2. May I make appearances before the legislature?
Yes. The Legislature is not defined as a "state agency" within §73 of the Public Officers Law and, therefore, the post-employment restrictions do not apply to this former State employee.
3. If there is a joint hearing with the [Department] and the Governor, the executive agencies or the legislature would I be allowed to testify?
No, not within two years of termination from service. Any appearance by the individual, or attempt to submit testimony, at a joint hearing with the [Department] within two years of termination from service would run afoul of the two year ban. Such activity would constitute an appearance before the former employing State agency or its representatives. One must conclude that a joint hearing will lead to a joint finding or result. The "revolving door" provision, as the Attorney General has stated,
seeks to deal with the situation where a former State employee, soon after separation, deals with his former colleagues in their official capacities, and may receive special treatment or may create the impression in others that he enjoys the favor of his former colleagues. . . . Although a particular individual may not actually engage in wrongdoing, it is the potential for abuse that the statute addresses. (Attorney General Op. No.84 -F20.)Therefore, even where a joint hearing occurs, co-sponsored by another entity, before the [Department], the two year ban applies.
The lifetime ban also could apply to such a hearing, depending on the subject matter and the purpose of the hearing, regardless of the State officials or agencies involved. However, as stated before, the "revolving door" provisions do not apply to testifying before the Legislature only.

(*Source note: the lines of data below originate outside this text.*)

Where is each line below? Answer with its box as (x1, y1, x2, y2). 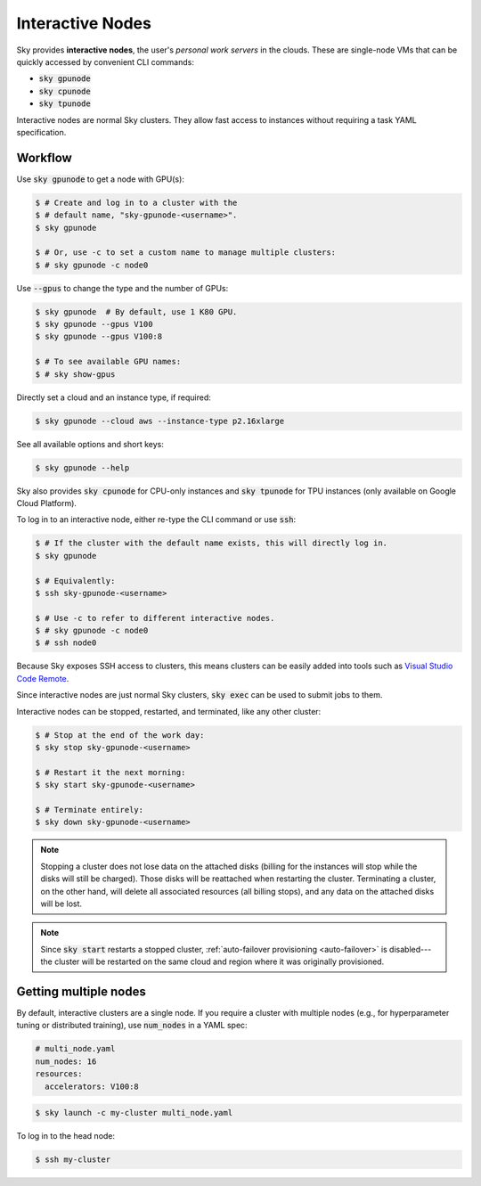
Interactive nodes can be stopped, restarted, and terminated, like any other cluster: (16, 706, 322, 716)
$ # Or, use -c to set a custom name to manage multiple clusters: (35, 248, 337, 258)
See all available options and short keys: (16, 438, 165, 449)
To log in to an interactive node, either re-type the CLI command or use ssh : (16, 514, 297, 525)
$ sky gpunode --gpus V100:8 (35, 331, 163, 342)
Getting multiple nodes (16, 984, 146, 999)
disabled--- (388, 944, 432, 954)
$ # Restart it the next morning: (35, 767, 186, 777)
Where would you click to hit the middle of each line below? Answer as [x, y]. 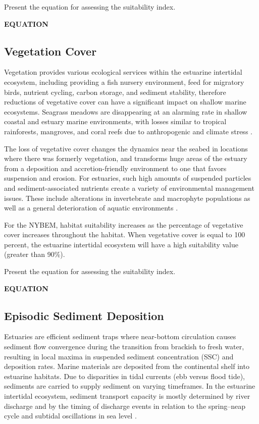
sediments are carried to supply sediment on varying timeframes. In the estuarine [130, 386]
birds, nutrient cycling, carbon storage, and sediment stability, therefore [115, 92]
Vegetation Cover [50, 51]
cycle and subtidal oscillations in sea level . [70, 416]
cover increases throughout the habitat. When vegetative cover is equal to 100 [125, 234]
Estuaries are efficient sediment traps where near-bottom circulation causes [120, 336]
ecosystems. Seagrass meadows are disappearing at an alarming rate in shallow [126, 111]
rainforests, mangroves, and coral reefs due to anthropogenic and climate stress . [128, 131]

4. If I join or start a non-governmental entity, would that entity or any members of that entity be prohibited from appearing before [the Department]?
As long as the other individuals are not former [Department] employees and are not covered by the "revolving door" provisions of the Public Officers law, they could perform such activities. The entity per se is not governed by the revolving door provisions.

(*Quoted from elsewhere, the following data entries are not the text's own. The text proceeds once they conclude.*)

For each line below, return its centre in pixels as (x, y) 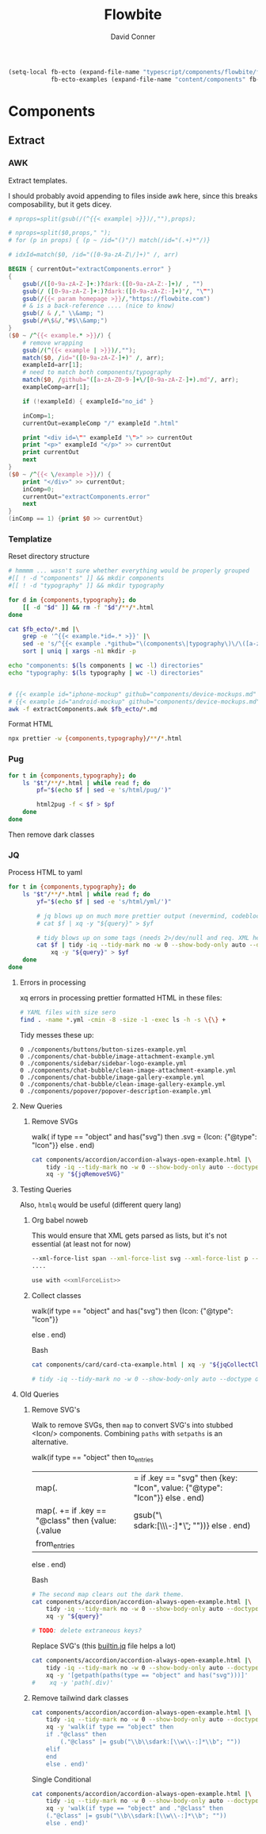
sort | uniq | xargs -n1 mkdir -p (79, 651)
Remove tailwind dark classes (80, 1697)
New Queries (41, 1106)
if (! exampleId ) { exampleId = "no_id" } (88, 401)
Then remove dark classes (51, 834)
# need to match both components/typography (97, 372)
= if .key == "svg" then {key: (186, 1478)
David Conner (133, 37)

In the event members or employees of the non-governmental entity appear or practice before the [Department], the individual may not perform any of the services for compensation which are used in any such appearance or practicing before the [Department].
If the entity, however, is so identified with the individual, for example, utilizes his name as its organizational name or he is the only principal, we would find that an appearance before the [Department] by such an organization would not be permitted for two years from termination from State service of the individual.2
This opinion, until and unless amended or revoked, is binding on the Commission in any subsequent proceeding concerning the individual who requested it and who acted in good faith, unless material facts were omitted or misstated by the individual in the request for an opinion.
Elizabeth D. Moore, Chair
Joseph J. Buderwitz, Jr.
Angelo A. Costanza
Robert B. McKay, Members
Dated: December 14, 1989
1. Subdivision 1(g) of §73 of the Public Officers Law defines "state agency" to mean any state department, or division, board, commission or bureau of any state department, any public benefit corporation, public authority or commission at least one of whose members is appointed by the governor, or the state university of New York or the city university of New York, including all their constituent units except community colleges and the independent institutions operating statutory or contract colleges on behalf of the state.
2. If the appearance before [head of the Department] or the [Department] is solely for a ministerial matter, then we would not find such a bar. A "ministerial matter", as defined in §73(1)(d) means "an administrative act carried out in a prescribed manner not allowing for substantial personal discretion."